EXERCISE:
Output the data in full. Keep every word exact and exclude the pictures.

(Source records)
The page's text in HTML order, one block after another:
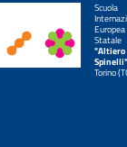
Scuola
Europea
Statale
"Altiero
Torino
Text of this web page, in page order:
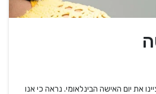
את יום האישה הבינלאומי. נראה כי אנו
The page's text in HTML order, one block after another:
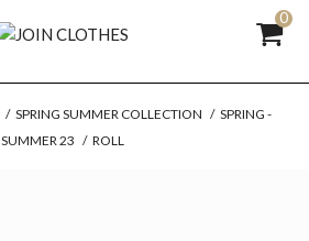
0
/ SPRING SUMMER COLLECTION / SPRING -
SUMMER 23 / ROLL
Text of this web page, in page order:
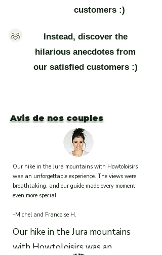
customers :)
Instead, discover the
hilarious anecdotes from
our satisfied customers :)
Avis de nos couples
Our hike in the Jura mountains with Howtoloisirs
was an unforgettable experience. The views were
breathtaking, and our guide made every moment
even more special.
-Michel and Francoise H.
Our hike in the Jura mountains
with Howtoloisirs was an
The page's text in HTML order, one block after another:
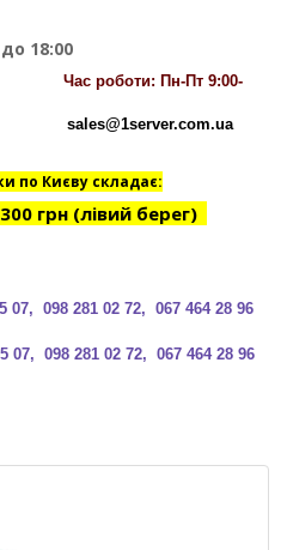
18:00
23 Час роботи: Пн-Пт 9:00-
00 sales@1server.com.ua
по Києву складає:
грн (лівий берег)
07, 098 281 02 72, 067 464 28 96
07, 098 281 02 72, 067 464 28 96
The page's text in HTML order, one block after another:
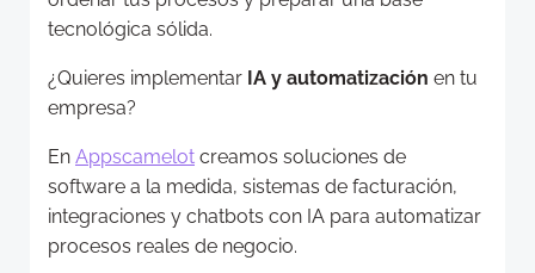
tecnológica sólida.
¿Quieres implementar IA y automatización en tu
empresa?
En Appscamelot creamos soluciones de
software a la medida, sistemas de facturación,
integraciones y chatbots con IA para automatizar
procesos reales de negocio.
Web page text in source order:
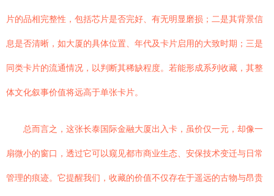
片的品相完整性，包括芯片是否完好、有无明显磨损；二是其背景信
息是否清晰，如大厦的具体位置、年代及卡片启用的大致时期；三是
同类卡片的流通情况，以判断其稀缺程度。若能形成系列收藏，其整
体文化叙事价值将远高于单张卡片。
总而言之，这张长泰国际金融大厦出入卡，虽价仅一元，却像一
扇微小的窗口，透过它可以窥见都市商业生态、安保技术变迁与日常
管理的痕迹。它提醒我们，收藏的价值不仅存在于遥远的古物与昂贵
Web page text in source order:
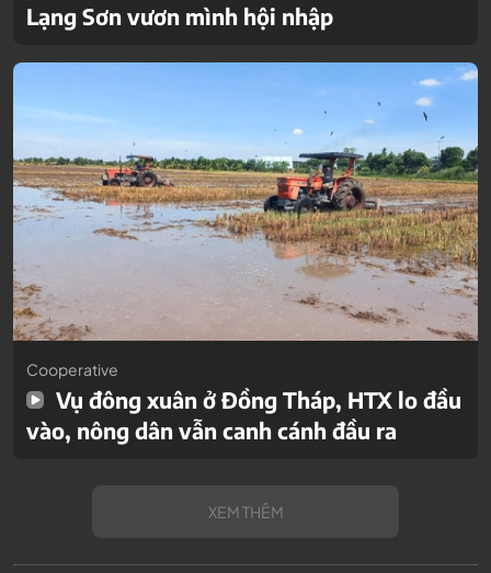
Lạng Sơn vươn mình hội nhập
Cooperative
Vụ đông xuân ở Đồng Tháp, HTX lo đầu
vào, nông dân vẫn canh cánh đầu ra
XEM THÊM
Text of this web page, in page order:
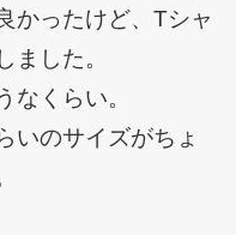
かったけど、Tシャ
ました。
なくらい。
いのサイズがちょ
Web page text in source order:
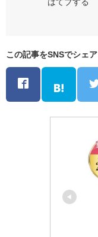
この記事をSNSでシェア
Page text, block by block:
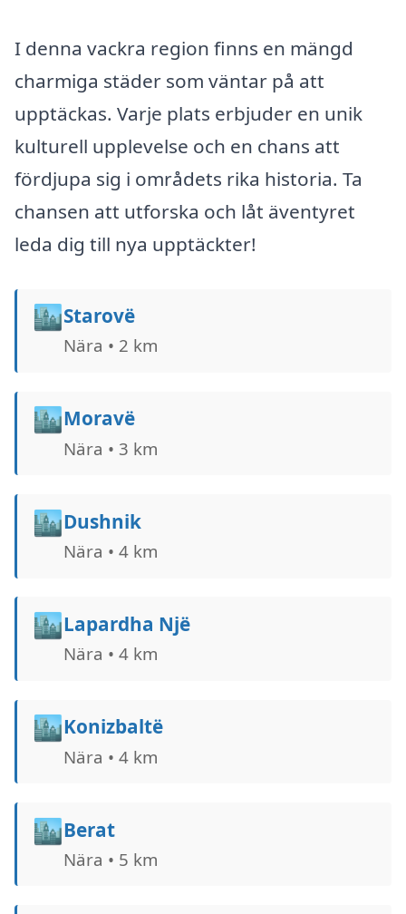
I denna vackra region finns en mängd
charmiga städer som väntar på att
upptäckas. Varje plats erbjuder en unik
kulturell upplevelse och en chans att
fördjupa sig i områdets rika historia. Ta
chansen att utforska och låt äventyret
leda dig till nya upptäckter!
🏙️Starovë
Nära • 2 km
🏙️Moravë
Nära • 3 km
🏙️Dushnik
Nära • 4 km
🏙️Lapardha Një
Nära • 4 km
🏙️Konizbaltë
Nära • 4 km
🏙️Berat
Nära • 5 km
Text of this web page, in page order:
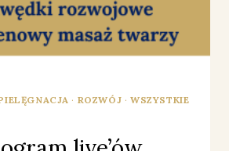
· ROZWÓJ ·WSZYSTKIE
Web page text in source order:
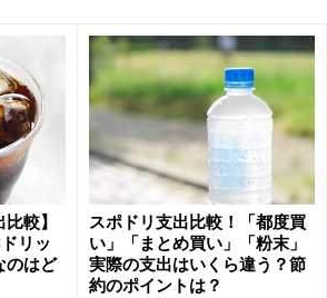
わりに欧米の企業が上位を占めてい
く変わるものなんです。
見極めよ
がもっと力をつけていくんじゃない
なんでかっていうと、中国は中国共
制で政策実行の動きがめっちゃ早
較】
リッ
のはど
スポドリ支出比較！「都度買
い」「まとめ買い」「粉末」
実際の支出はいくら違う？節
約のポイントは？
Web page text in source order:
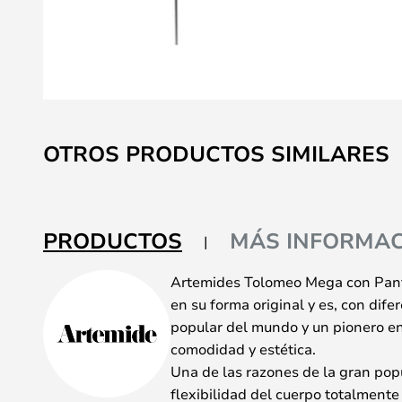
al
comienzo
galería
de
OTROS PRODUCTOS SIMILARES
PRODUCTOS MÁS
Artemides Tolomeo Mega con
en su forma original y es, con
popular del mundo y un pionero
comodidad y estética.
Una de las razones de la gran
flexibilidad del cuerpo
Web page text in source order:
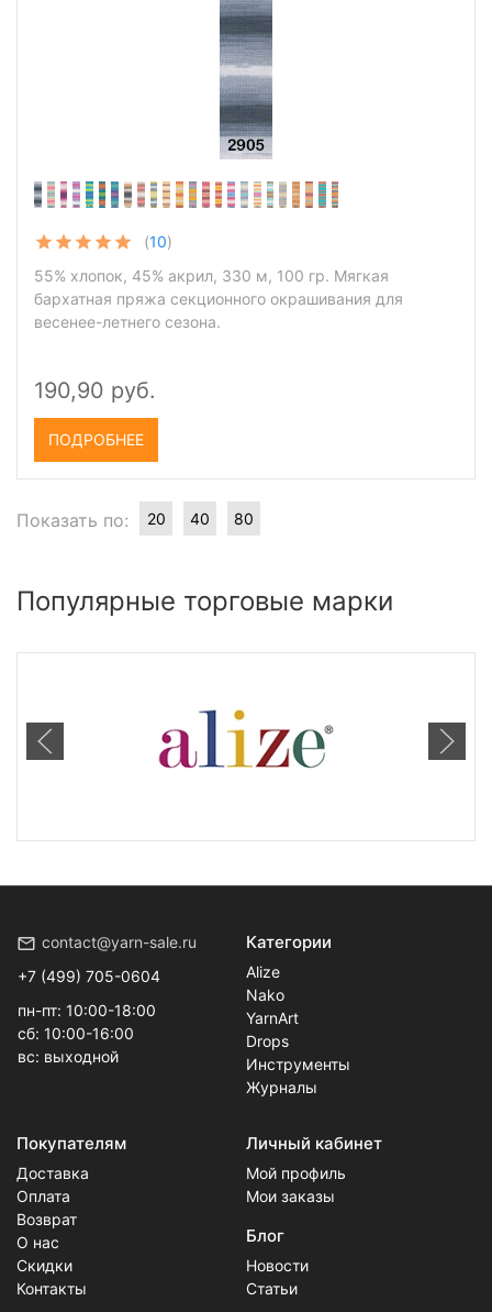
(10)
55% хлопок, 45% акрил, 330 м, 100 гр. Мягкая
бархатная пряжа секционного окрашивания для
весенее-летнего сезона.
190,90 руб.
ПОДРОБНЕЕ
Показать по: 20 40 80
Популярные торговые марки
contact@yarn-sale.ru
+7 (499) 705-0604
пн-пт: 10:00-18:00
сб: 10:00-16:00
вс: выходной
Категории
Alize
Nako
YarnArt
Drops
Инструменты
Журналы
Покупателям
Доставка
Оплата
Возврат
О нас
Скидки
Контакты
Личный кабинет
Мой профиль
Мои заказы
Блог
Новости
Статьи
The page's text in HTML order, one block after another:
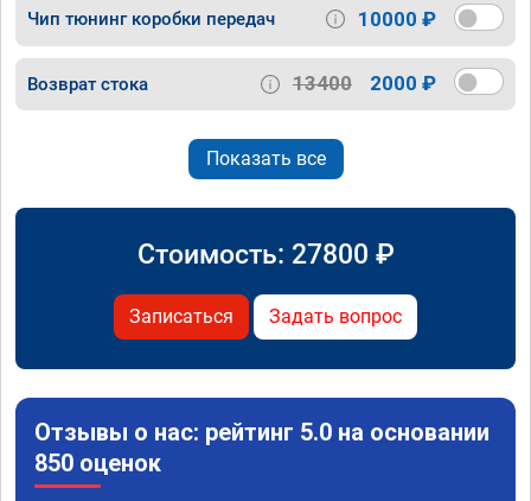
Чип тюнинг коробки передач 10000 ₽
Возврат стока 13400 2000 ₽
Показать все
Стоимость: 27800 ₽
Записаться Задать вопрос
Отзывы о нас: рейтинг 5.0 на основании
850 оценок
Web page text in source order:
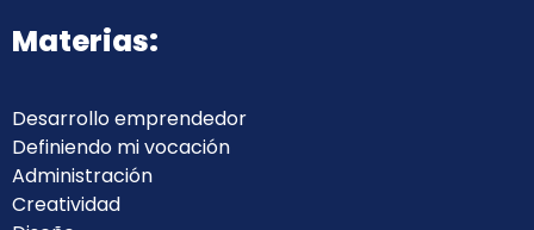
Materias:
Desarrollo emprendedor
Definiendo mi vocación
Administración
Creatividad
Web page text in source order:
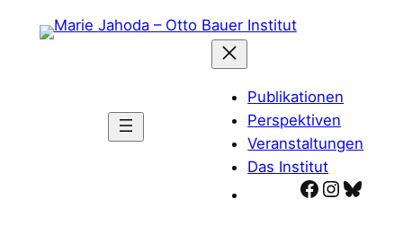
Inhalt
Publikationen
Perspektiven
Veranstaltungen
Das Institut
Facebook
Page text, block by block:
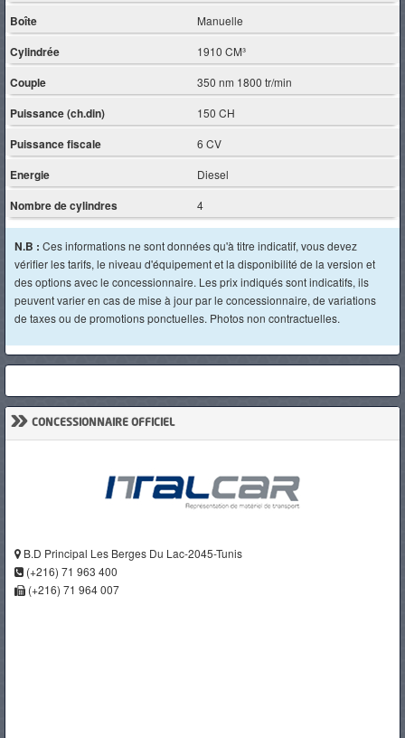
Boîte Manuelle
Cylindrée 1910 CM³
Couple 350 nm 1800 tr/min
Puissance (ch.din) 150 CH
Puissance fiscale 6 CV
Energie Diesel
Nombre de cylindres 4
N.B : Ces informations ne sont données qu'à titre indicatif, vous devez
vérifier les tarifs, le niveau d'équipement et la disponibilité de la version et
des options avec le concessionnaire. Les prix indiqués sont indicatifs, ils
peuvent varier en cas de mise à jour par le concessionnaire, de variations
de taxes ou de promotions ponctuelles. Photos non contractuelles.
» CONCESSIONNAIRE OFFICIEL
B.D Principal Les Berges Du Lac-2045-Tunis
(+216) 71 963 400
(+216) 71 964 007

OUTPUT FOR THIS EXERCISE:
The page's text in HTML order, one block after another:
Scuola
Europea
Statale
"Altiero
Torino
Text of this web page, in page order:
את יום האישה הבינלאומי. נראה כי אנו
The page's text in HTML order, one block after another:
0
/ SPRING SUMMER COLLECTION / SPRING -
SUMMER 23 / ROLL
Text of this web page, in page order:
customers :)
Instead, discover the
hilarious anecdotes from
our satisfied customers :)
Avis de nos couples
Our hike in the Jura mountains with Howtoloisirs
was an unforgettable experience. The views were
breathtaking, and our guide made every moment
even more special.
-Michel and Francoise H.
Our hike in the Jura mountains
with Howtoloisirs was an
The page's text in HTML order, one block after another:
18:00
23 Час роботи: Пн-Пт 9:00-
00 sales@1server.com.ua
по Києву складає:
грн (лівий берег)
07, 098 281 02 72, 067 464 28 96
07, 098 281 02 72, 067 464 28 96
The page's text in HTML order, one block after another:
tecnológica sólida.
¿Quieres implementar IA y automatización en tu
empresa?
En Appscamelot creamos soluciones de
software a la medida, sistemas de facturación,
integraciones y chatbots con IA para automatizar
procesos reales de negocio.
Web page text in source order:
片的品相完整性，包括芯片是否完好、有无明显磨损；二是其背景信
息是否清晰，如大厦的具体位置、年代及卡片启用的大致时期；三是
同类卡片的流通情况，以判断其稀缺程度。若能形成系列收藏，其整
体文化叙事价值将远高于单张卡片。
总而言之，这张长泰国际金融大厦出入卡，虽价仅一元，却像一
扇微小的窗口，透过它可以窥见都市商业生态、安保技术变迁与日常
管理的痕迹。它提醒我们，收藏的价值不仅存在于遥远的古物与昂贵
Web page text in source order:
Lạng Sơn vươn mình hội nhập
Cooperative
Vụ đông xuân ở Đồng Tháp, HTX lo đầu
vào, nông dân vẫn canh cánh đầu ra
XEM THÊM
Text of this web page, in page order:
かったけど、Tシャ
ました。
なくらい。
いのサイズがちょ
Web page text in source order:
この記事をSNSでシェア
Page text, block by block:
I denna vackra region finns en mängd
charmiga städer som väntar på att
upptäckas. Varje plats erbjuder en unik
kulturell upplevelse och en chans att
fördjupa sig i områdets rika historia. Ta
chansen att utforska och låt äventyret
leda dig till nya upptäckter!
🏙️Starovë
Nära • 2 km
🏙️Moravë
Nära • 3 km
🏙️Dushnik
Nära • 4 km
🏙️Lapardha Një
Nära • 4 km
🏙️Konizbaltë
Nära • 4 km
🏙️Berat
Nära • 5 km
Text of this web page, in page order:
· ROZWÓJ ·WSZYSTKIE
Web page text in source order:
わりに欧米の企業が上位を占めてい
く変わるものなんです。
見極めよ
がもっと力をつけていくんじゃない
なんでかっていうと、中国は中国共
制で政策実行の動きがめっちゃ早
較】
リッ
のはど
スポドリ支出比較！「都度買
い」「まとめ買い」「粉末」
実際の支出はいくら違う？節
約のポイントは？
Web page text in source order:
al
comienzo
galería
de
OTROS PRODUCTOS SIMILARES
PRODUCTOS MÁS
Artemides Tolomeo Mega con
en su forma original y es, con
popular del mundo y un pionero
comodidad y estética.
Una de las razones de la gran
flexibilidad del cuerpo
Web page text in source order:
(10)
55% хлопок, 45% акрил, 330 м, 100 гр. Мягкая
бархатная пряжа секционного окрашивания для
весенее-летнего сезона.
190,90 руб.
ПОДРОБНЕЕ
Показать по: 20 40 80
Популярные торговые марки
contact@yarn-sale.ru
+7 (499) 705-0604
пн-пт: 10:00-18:00
сб: 10:00-16:00
вс: выходной
Категории
Alize
Nako
YarnArt
Drops
Инструменты
Журналы
Покупателям
Доставка
Оплата
Возврат
О нас
Скидки
Контакты
Личный кабинет
Мой профиль
Мои заказы
Блог
Новости
Статьи
The page's text in HTML order, one block after another:
Чип тюнинг коробки передач 10000 ₽
Возврат стока 13400 2000 ₽
Показать все
Стоимость: 27800 ₽
Записаться Задать вопрос
Отзывы о нас: рейтинг 5.0 на основании
850 оценок
Web page text in source order:
Materias:
Desarrollo emprendedor
Definiendo mi vocación
Administración
Creatividad
Web page text in source order:
Inhalt
Publikationen
Perspektiven
Veranstaltungen
Das Institut
Facebook
Page text, block by block:
Boîte Manuelle
Cylindrée 1910 CM³
Couple 350 nm 1800 tr/min
Puissance (ch.din) 150 CH
Puissance fiscale 6 CV
Energie Diesel
Nombre de cylindres 4
N.B : Ces informations ne sont données qu'à titre indicatif, vous devez
vérifier les tarifs, le niveau d'équipement et la disponibilité de la version et
des options avec le concessionnaire. Les prix indiqués sont indicatifs, ils
peuvent varier en cas de mise à jour par le concessionnaire, de variations
de taxes ou de promotions ponctuelles. Photos non contractuelles.
» CONCESSIONNAIRE OFFICIEL
B.D Principal Les Berges Du Lac-2045-Tunis
(+216) 71 963 400
(+216) 71 964 007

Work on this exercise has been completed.